# Would this fertiliser be safe for shrimps?



## ambe (Feb 16, 2017)

Got my water sorted by adding GH+

Now at KH2, GH7, PH7, TDS 159
Was at KH2, GH4, PH7, TDS 66

Now I'm looking at fertilisers because I have no soil, just sand. One is listed as shrimp safe and all it seems to contain is iron, manganese and boron. Would this be worth buying?

Another has this as listed:
High concentrations of: iron, potassium and magnesium.

Other micronutrients: manganese, boron, cobalt, lithium, molybdenum, copper, tin, nickel, fluorine, iodine, aluminium, zinc, selenium, vanadium.

Does not contain nitrate or phosphate. 

Also contains antioxidants and preservatives.

Thanks.


----------



## Opare (Sep 9, 2015)

What are you trying to grow? You are not high-tech right. Providing nitrates and phosphates is more important than micros. IME and many others just using the dry salts e.g KNO3, KH2PO4 work fine. Most people don't have trouble with shrimp and fertiliser.

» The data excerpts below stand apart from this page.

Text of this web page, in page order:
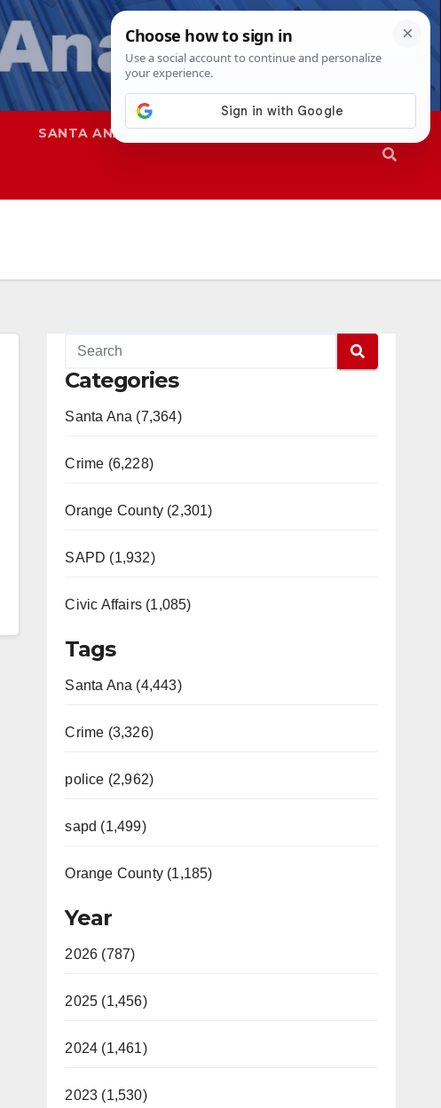
SANTA ANA SAPD
Categories
Santa Ana (7,364)
Crime (6,228)
Orange County (2,301)
SAPD (1,932)
Civic Affairs (1,085)
Tags
Santa Ana (4,443)
Crime (3,326)
police (2,962)
sapd (1,499)
Orange County (1,185)
Year
2026 (787)
2025 (1,456)
2024 (1,461)
2023 (1,530)
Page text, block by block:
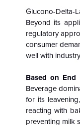
Glucono-Delta-
Beyond its
regulatory
consumer
well with
Based on End
Beverage
for its
reacting with
preventing milk
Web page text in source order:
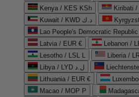
Kenya / KES KSh
Kiribati
Kuwait / KWD د.ك
Lao People's Democratic
Latvia / EUR €
Lesotho / LSL L
Liberia /
Libya / LYD ل.د
Lithuania / EUR €
Macao / MOP P
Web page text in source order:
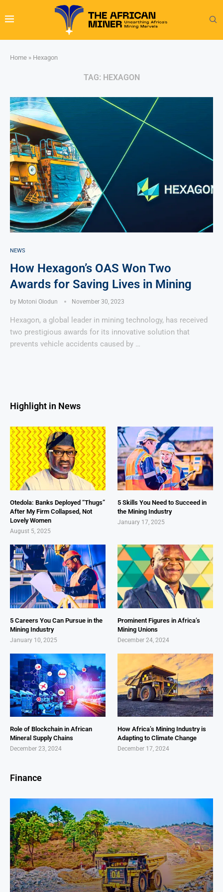
Home » Hexagon
TAG: HEXAGON
NEWS
How Hexagon’s OAS Won Two
Awards for Saving Lives in Mining
by Motoni Olodun November 30, 2023
Hexagon, a global leader in mining technology, has received
two prestigious awards for its innovative solution that
prevents vehicle accidents caused by …
Highlight in News
Otedola: Banks Deployed “Thugs”
After My Firm Collapsed, Not
Lovely Women
August 5, 2025
5 Skills You Need to Succeed in
the Mining Industry
January 17, 2025
5 Careers You Can Pursue in the
Mining Industry
January 10, 2025
Prominent Figures in Africa’s
Mining Unions
December 24, 2024
Role of Blockchain in African
Mineral Supply Chains
December 23, 2024
How Africa’s Mining Industry is
Adapting to Climate Change
December 17, 2024
Finance
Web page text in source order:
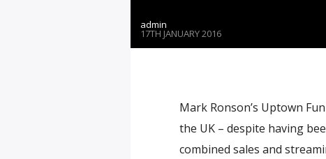
admin
17TH JANUARY 2016
Mark Ronson’s Uptown
the UK – despite having
combined sales and
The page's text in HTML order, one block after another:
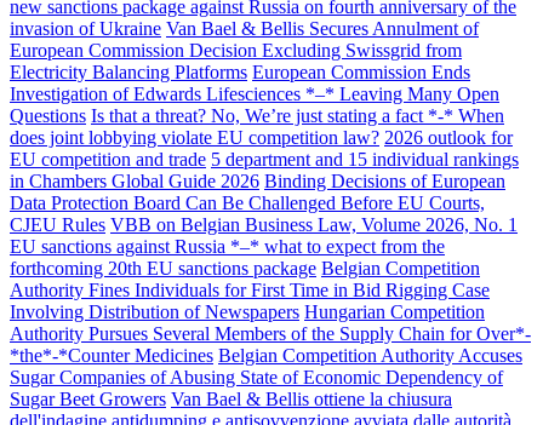
new sanctions package against Russia on fourth anniversary of the
invasion of Ukraine Van Bael & Bellis Secures Annulment of
European Commission Decision Excluding Swissgrid from
Electricity Balancing Platforms European Commission Ends
Investigation of Edwards Lifesciences *–* Leaving Many Open
Questions Is that a threat? No, We’re just stating a fact *-* When
does joint lobbying violate EU competition law? 2026 outlook for
EU competition and trade 5 department and 15 individual rankings
in Chambers Global Guide 2026 Binding Decisions of European
Data Protection Board Can Be Challenged Before EU Courts,
CJEU Rules VBB on Belgian Business Law, Volume 2026, No. 1
EU sanctions against Russia *–* what to expect from the
forthcoming 20th EU sanctions package Belgian Competition
Authority Fines Individuals for First Time in Bid Rigging Case
Involving Distribution of Newspapers Hungarian Competition
Authority Pursues Several Members of the Supply Chain for Over*-
*the*-*Counter Medicines Belgian Competition Authority Accuses
Sugar Companies of Abusing State of Economic Dependency of
Sugar Beet Growers Van Bael & Bellis ottiene la chiusura
dell'indagine antidumping e antisovvenzione avviata dalle autorità
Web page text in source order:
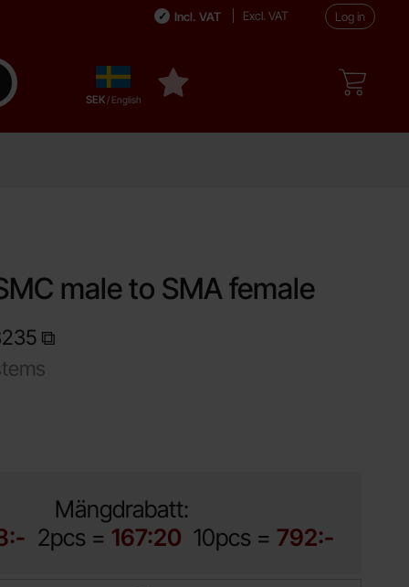
Incl. VAT Excl. VAT Log in
search Sverige
,SEK / English
My favourites
male to SMA female
Mängdrabatt:
2pcs = 167:20 10pcs = 792:-
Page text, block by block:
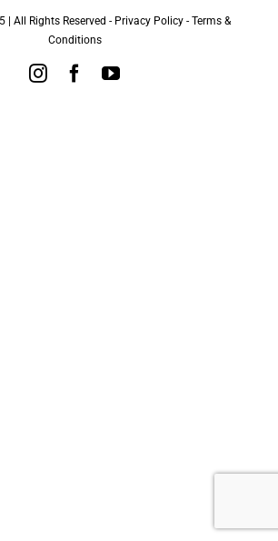
| All Rights Reserved - Privacy Policy - Terms &
Conditions
InstagramFacebookYouTube
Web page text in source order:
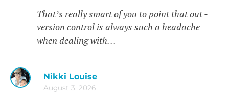
That’s really smart of you to point that out -
version control is always such a headache
when dealing with…
Nikki Louise
August 3, 2026
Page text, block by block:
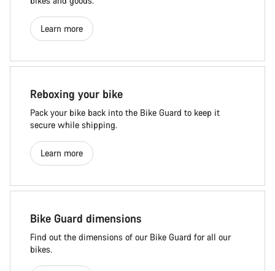
Learn more
Reboxing your bike
Pack your bike back into the Bike Guard to keep it
secure while shipping.
Learn more
Bike Guard dimensions
Find out the dimensions of our Bike Guard for all our
bikes.
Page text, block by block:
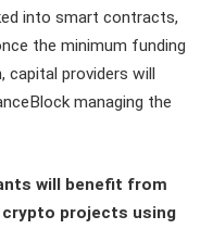
into smart contracts,
the minimum funding
capital providers will
managing the
will benefit from
projects using
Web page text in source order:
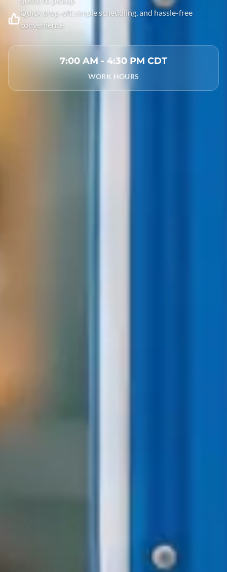
Quick drop-off, simple scheduling, and hassle-free
convenience
7:00 AM - 4:30 PM CDT
WORK HOURS
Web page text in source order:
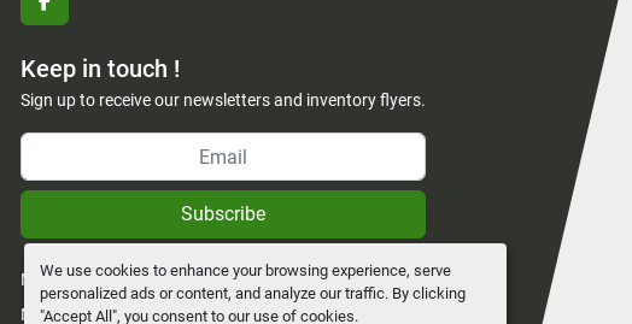
We use cookies to enhance your browsing experience, serve
personalized ads or content, and analyze our traffic. By clicking
"Accept All", you consent to our use of cookies.
facebook
Keep in touch !
Sign up to receive our newsletters and inventory flyers.
Subscribe
Manage Cookies
Machinio Systemwebsite byMachinio
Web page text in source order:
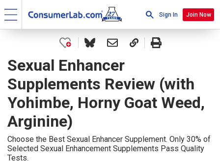
Sign In Join Now
Sexual Enhancer
Supplements Review (with
Yohimbe, Horny Goat Weed,
Arginine)
Choose the Best Sexual Enhancer Supplement. Only 30% of
Selected Sexual Enhancement Supplements Pass Quality
Tests.

Sent from my iPhone using Tapatalk


----------



## ambe (Feb 16, 2017)

Echinodorus Bleherae, java moss and the biggest concern is Sagittaria Subulata because I want this to be the carpet. I have found that the second fertiliser I mentioned (Easy Life Profito Complete) has mixed reviews - most have no problems but a few have concerns, so I think I will go with the first one which says it's shrimp safe.


----------



## coldmantis (Aug 17, 2010)

In my endler breeding tank, I do not dose any form of co2 or fertz and my dwarf sag carpets fine takes a while though but it carpets. it's a 14.5g Japanese front curve tank with 1 39w t5HO providing light to the tank and other tanks.


----------



## dukydaf (Dec 27, 2004)

The fertilizers you describe above are known to add mostly trace nutrients, that is nutrients that are only needed in small quantities for the plants to grow just fine. Plants also need what is known as macronutrients such as N P K . There are some commercial made mixes such as JBL Aquascaping series of fertilizers and Tropica Premium. These fertilizers add very small amounts of macros even when dosed at recommended level. If shrimps are the focus of the aquarium you might want to use only these or omit all for higher /more expensive grades. 

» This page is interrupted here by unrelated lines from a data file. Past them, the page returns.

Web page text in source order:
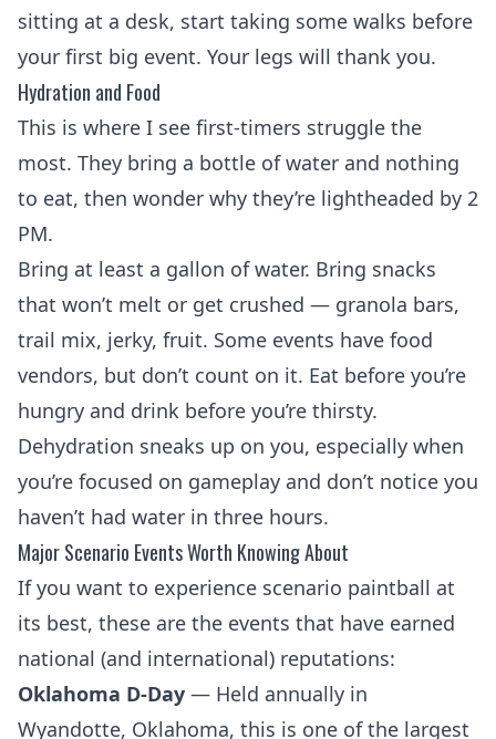
sitting at a desk, start taking some walks before
your first big event. Your legs will thank you.
Hydration and Food
This is where I see first-timers struggle the
most. They bring a bottle of water and nothing
to eat, then wonder why they’re lightheaded by 2
PM.
Bring at least a gallon of water. Bring snacks
that won’t melt or get crushed — granola bars,
trail mix, jerky, fruit. Some events have food
vendors, but don’t count on it. Eat before you’re
hungry and drink before you’re thirsty.
Dehydration sneaks up on you, especially when
you’re focused on gameplay and don’t notice you
haven’t had water in three hours.
Major Scenario Events Worth Knowing About
If you want to experience scenario paintball at
its best, these are the events that have earned
national (and international) reputations:
Oklahoma D-Day — Held annually in
Wyandotte, Oklahoma, this is one of the largest
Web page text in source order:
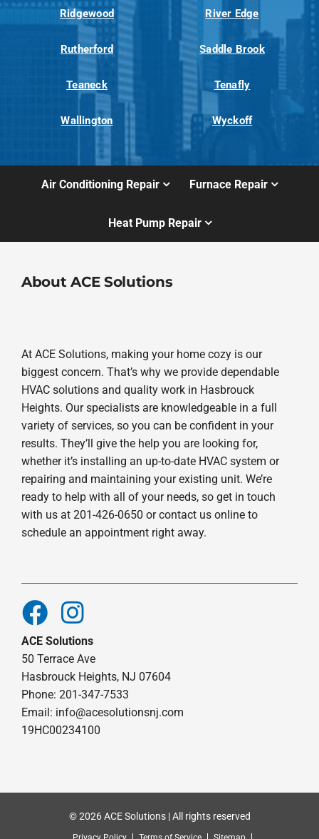
Ridgewood River Edge
Rutherford Saddle Brook
Teaneck Tenafly
Wallington Wyckoff
Air Conditioning Repair Furnace Repair
Heat Pump Repair
About ACE Solutions
At ACE Solutions, making your home cozy is our
biggest concern. That’s why we provide dependable
HVAC solutions and quality work in Hasbrouck
Heights. Our specialists are knowledgeable in a full
variety of services, so you can be confident in your
results. They’ll give the help you are looking for,
whether it’s installing an up-to-date HVAC system or
repairing and maintaining your existing unit. We’re
ready to help with all of your needs, so get in touch
with us at 201-426-0650 or contact us online to
schedule an appointment right away.
ACE Solutions
50 Terrace Ave
Hasbrouck Heights, NJ 07604
Phone: 201-347-7533
Email: info@acesolutionsnj.com
19HC00234100
© 2026 ACE Solutions | All rights reserved
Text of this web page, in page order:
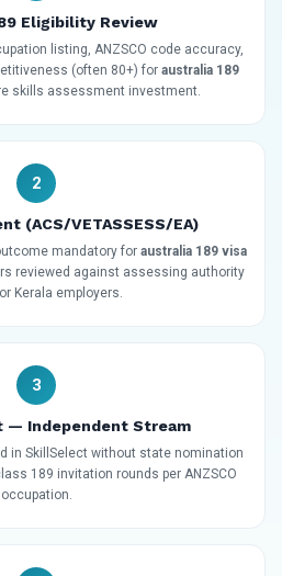
Eligibility Review
listing, ANZSCO code accuracy,
(often 80+) for australia 189
skills assessment investment.
2
(ACS/VETASSESS/EA)
mandatory for australia 189 visa
reviewed against assessing authority
Kerala employers.
3
— Independent Stream
in SkillSelect without state nomination
189 invitation rounds per ANZSCO
occupation.
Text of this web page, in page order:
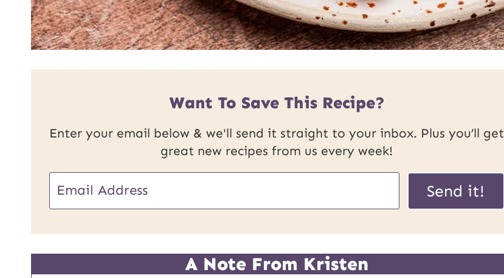
Want To Save This Recipe?
Enter your email below & we'll send it straight to your inbox. Plus you’ll get
great new recipes from us every week!
m
a
i
U
o
Send it!
A Note From Kristen
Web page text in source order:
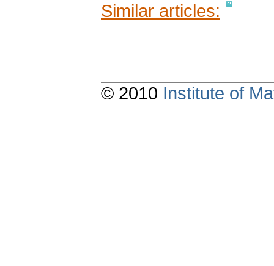
Similar articles:
© 2010 Institute of
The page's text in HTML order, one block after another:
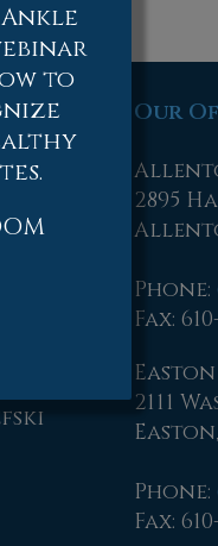
Our
2895
Phone:
Fax:
2111
Easton,
Phone:
Fax:
Ankle
to
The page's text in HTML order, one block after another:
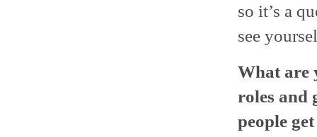
so it’s a
see
What are
roles and
people
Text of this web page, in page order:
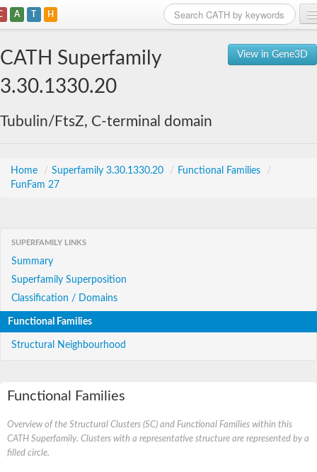
A T H
View in Gene3D
CATH Superfamily
3.30.1330.20
Tubulin/FtsZ, C-terminal domain
Home / Superfamily 3.30.1330.20 / Functional Families
/
FunFam 27
SUPERFAMILY LINKS
Summary
Superfamily Superposition
Classification / Domains
Functional Families
Structural Neighbourhood
Functional Families
Overview of the Structural Clusters (SC) and Functional Families within this
CATH Superfamily. Clusters with a representative structure are represented by a
filled circle.
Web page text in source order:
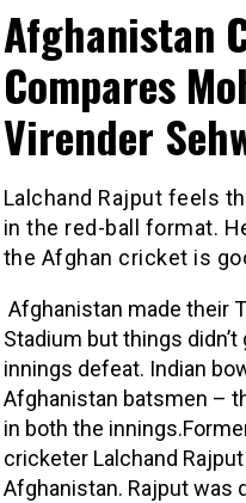
Afghanistan
Compares
Virender
Lalchand Rajput feels
in the red-ball format.
the Afghan cricket is
Afghanistan made their
Stadium but things
innings defeat. Indian
Afghanistan batsmen –
in both the
cricketer Lalchand
Afghanistan. Rajput was
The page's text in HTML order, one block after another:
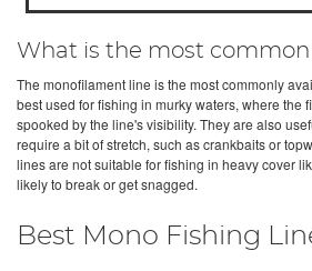
What is the most
The monofilament line is the most commonly
best used for fishing in murky waters, where the
spooked by the line's visibility. They are also
require a bit of stretch, such as crankbaits or
lines are not suitable for fishing in heavy cover
likely to break or get snagged.
Best Mono Fishing
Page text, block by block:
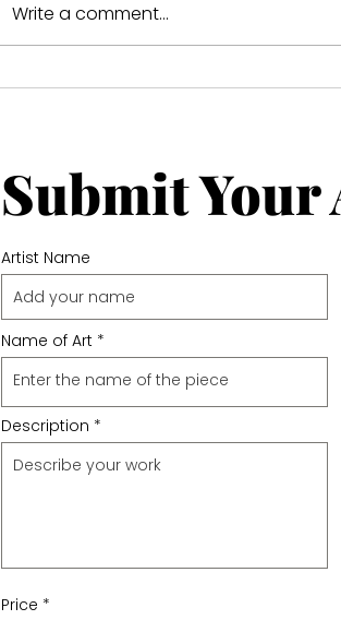
Write a comment...
Submit
Artist Name
Name of Art
Description
Price

If we are talking about RCS, I and others have a good population with berried females at full EI (30ppm NO3, 3ppm PO4 //week 30+ppm CO2 ). As you can see with RCS you can add alot without problems


----------



## ambe (Feb 16, 2017)

Thanks. The light is pretty good on this tank so I think for now I'll just wait and see how the sag goes along. If I see that it's struggling I'll try the NPK instead of all the other stuff.


----------